# Forma Stanzol



## staxs

How does everyone feel about this compound formastane ? Is it really as good as they say it is, comparing to aromasin? Cohesion of running Forma and Nolva together for PCT or during ON cycle support? Thanks for your input. "Note" Forma is OTC.


----------



## gymrat827

just get aromasin man.... no reason to get a product similar to it


----------



## PillarofBalance

staxs said:


> How does everyone feel about this compound formastane ? Is it really as good as they say it is, comparing to aromasin? Cohesion of running Forma and Nolva together for PCT or during ON cycle support? Thanks for your input. "Note" Forma is OTC.

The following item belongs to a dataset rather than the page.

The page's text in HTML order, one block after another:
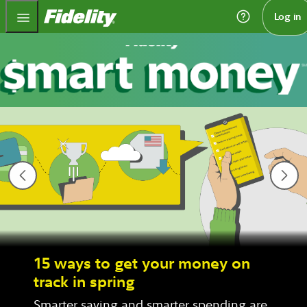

throw it in the garbage and hit up manpower for your research chems.  Actually don't throw it in the garbage. They have a money back guarantee. Return it.


----------



## PFM

I don't see any advantage to running Forma (AI) stacked with Nolva (SERM), but perhaps Forma stacked with Clomid.

Estro rebound is unavoidable, at some points is going to take place. When a flood of exogenous testosterone removed from the equation E2 rebounds is typically very short lived. E2 biuld-up from conversion of test to estro has always been the bigger problem for me.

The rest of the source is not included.